BRIEF :: Leaving the pictures aside, return all of the data below exactly.

SUPPLIED ENTRIES ::
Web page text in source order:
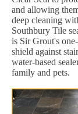
and allowing
deep cleaning
Southbury Tile
is Sir Grout's
shield against
water-based
family and pets.
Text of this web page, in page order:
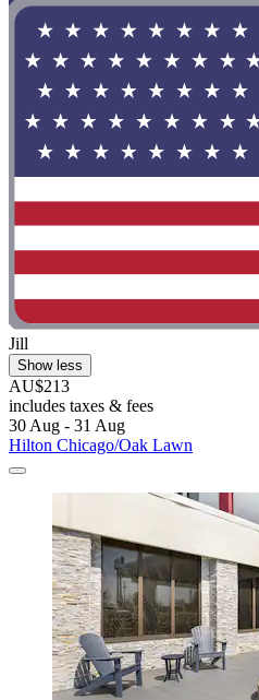
Jill
Show less
AU$213
includes taxes & fees
30 Aug - 31 Aug
Hilton Chicago/Oak Lawn
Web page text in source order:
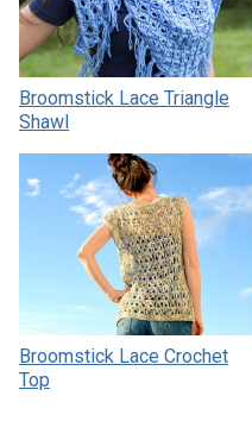
Broomstick Lace Triangle
Shawl
Broomstick Lace Crochet
Top

OUTPUT ::
Web page text in source order:
and allowing
deep cleaning
Southbury Tile
is Sir Grout's
shield against
water-based
family and pets.
Text of this web page, in page order:
Jill
Show less
AU$213
includes taxes & fees
30 Aug - 31 Aug
Hilton Chicago/Oak Lawn
Web page text in source order:
Broomstick Lace Triangle
Shawl
Broomstick Lace Crochet
Top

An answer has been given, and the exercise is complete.